Coming off a record-setting year for cargo shipped in and out of the Southeast Missouri Regional Port, officials are looking at the keys for turning expansion possibilities into solid plans.
Local economic development representatives call the port one of the Mississippi River's "premier" small ports, with potential for continued growth.
During the past 20 years, the value of publicly owned infrastructure assets at Semo Port has almost doubled, from $12 million to nearly $23 million. Other investment, which stood at $63 million earlier this year, has grown faster, officials say, reflecting a focus on accommodating private industry.

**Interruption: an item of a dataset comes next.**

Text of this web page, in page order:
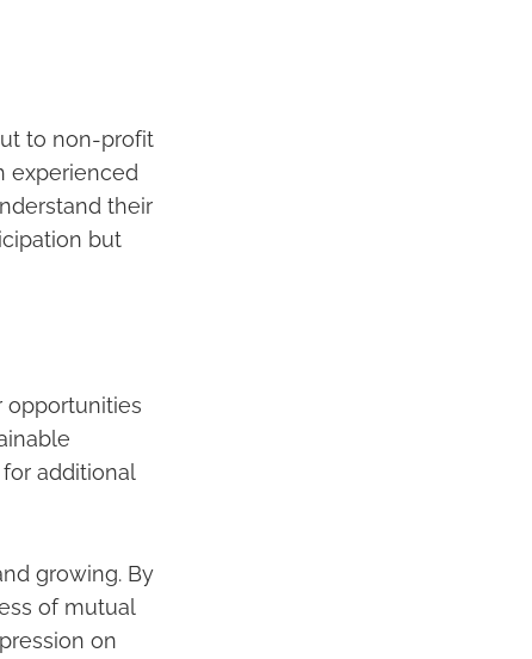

In 2014, the port just south of Cape Girardeau handled 1.3 million tons of cargo, according to lease reports. Most of the cargo was shipped by barge, followed by truck and rail car. Until last year, 2012 held the record for cargo, and numbers had been on a steady rise for several years until a falloff in 2013.

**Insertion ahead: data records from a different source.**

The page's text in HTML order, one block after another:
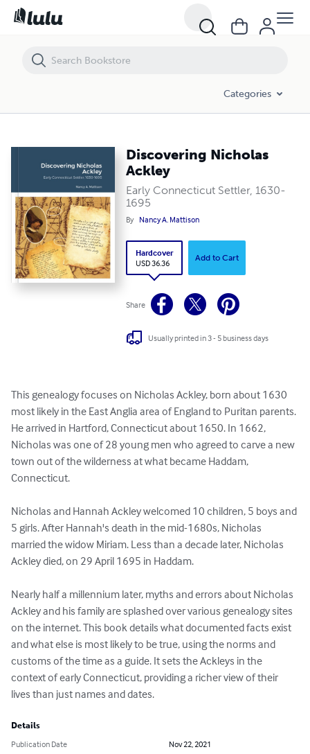
Categories
Discovering Nicholas
Ackley
Early Connecticut Settler, 1630-
1695
By Nancy A. Mattison
Hardcover
USD 36.36
Add to Cart
Share
Usually printed in 3 - 5 business days
This genealogy focuses on Nicholas Ackley, born about 1630
most likely in the East Anglia area of England to Puritan parents.
He arrived in Hartford, Connecticut about 1650. In 1662,
Nicholas was one of 28 young men who agreed to carve a new
town out of the wilderness at what became Haddam,
Connecticut.
Nicholas and Hannah Ackley welcomed 10 children, 5 boys and
5 girls. After Hannah's death in the mid-1680s, Nicholas
married the widow Miriam. Less than a decade later, Nicholas
Ackley died, on 29 April 1695 in Haddam.
Nearly half a millennium later, myths and errors about Nicholas
Ackley and his family are splashed over various genealogy sites
on the internet. This book details what documented facts exist
and what else is most likely to be true, using the norms and
customs of the time as a guide. It sets the Ackleys in the
context of early Connecticut, providing a richer view of their
lives than just names and dates.
Details
Publication Date
Nov 22, 2021
Discovering Nicholas Ackley

In recent years, the port has found ways around the threats to business as usual -- most notably dredging at the port, an integral, annual process that scrapes the silt and mud from the riverbed to allow commercial traffic to dock and load or unload during times of low water levels.

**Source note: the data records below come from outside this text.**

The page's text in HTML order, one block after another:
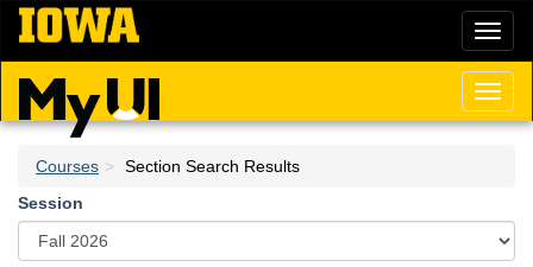
Skip
main
content
Courses
Section Search Results
Session
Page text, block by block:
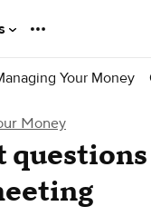
Your Money
Money
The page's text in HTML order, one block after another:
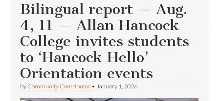
Bilingual report — Aug.
4, 11 — Allan Hancock
College invites students
to ‘Hancock Hello’
Orientation events
by Community Contributor • January 1, 2026
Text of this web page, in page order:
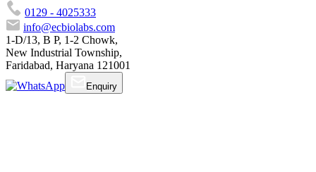
0129 - 4025333
info@ecbiolabs.com
1-D/13, B P, 1-2 Chowk,
New Industrial Township,
Faridabad, Haryana 121001
Enquiry

Upon development of the port in the mid-1980s, the U.S. Army Corps of Engineers entered into an agreement with the port to dredge the harbor for 35 years into the future. But dredging for many ports on the Mississippi River came to a halt in 2010 as the Corps ran into budget shortages.
The port since has found ways, such as grants or using its own money, to pay for dredging, or it has received dredging service on the Corps' dollar at the last minute, eluding a shutdown. Now the old deal seems to be back on track, port officials say, because the Corps dredged the harbor in 2014 and officials have been told it will happen again this year.
Larry Dowdy, a commissioner on the Southeast Missouri Regional Port Authority board, told Corps representatives Monday at a meeting of the Mississippi River Commission the funding of dredging by the Corps saves the port between $500,000 to $600,000 each year and contributes to the port's ability to expand.
"We can use those funds to invest and to accelerate development of the port, whereby we can adequately provide reliable access to our incoming and outgoing freight to customers," Dowdy said.
Port executive director Dan Overbey said the money the port now doesn't have to use on dredging overall makes the port a more viable business.
"If we can save money off the dredging end, we can turn around and put it to a more productive use," Overbey said. "And first things first, for the customers that are here, you've got to keep the harbor open."
Savings can be put toward developing sites for additional businesses at the port and maintaining the port's current infrastructure, Overbey said. Extending utilities, building roads and laying down railroad tracks are examples of projects the port can do with the additional dollars, but the project also sometimes requires extra funding through state and federal economic development grants.
"A lot of what we do is five or 10 years out in front of getting a company to locate," Overbey said. "Usually if one decides to put in a facility, they want to move fast, so we have to be ready."
Many projects at the port are being planned, are partly done and awaiting state funding or are on a wish list.
A demand for more rail access is prompting the building of several kinds of tracks to add to the port railroad, including a piece that will be partly paid for by about $425,000 in state-allocated funds. That money, however, may not come to the port anytime soon -- it is part of the general revenue budget restraints put in place by Gov. Jay Nixon last year.
Earlier this month, a group of local Missouri House representatives -- all Republicans, including Kathy Swan, Donna Lichtenegger, Holly Rehder, Tila Hubrecht, Don Rone, Steve Cookson, Andrew McDaniel and Todd Richardson -- sent a letter to Nixon requesting release of the funds.
Projects the port is funding include repairing a side of the harbor and timber train trestles. The port also is adding a piece at a time to a new system Overbey said may take more than 10 years to finish and will depend on available funding.
The project includes adding train tracks that can carry unit trains that will transfer materials onto a conveyor that will dump them onto barges in the harbor. The port also would like to add a maintenance building in the next two to three years.
"We are keeping our fingers crossed," Overbey said. "If we can keep the Corps going with dredging, control our costs and the rent and so forth comes in, we can keep moving ahead."
Port authority officials also are examining how current federal permitting rules for dredging, construction of new infrastructure and other activities at ports can affect their bottom line and expansion.
Dowdy told Corps officials Monday permitting needs to be hastened and streamlined to help small ports keep schedules for projects, which saves both of them time and money, and that permits should match a project's schedule.
Dowdy said ports having to reapply for permits when there has been no change in harbor configuration and no changes in plans can hamper investment at the ports by holding up the process.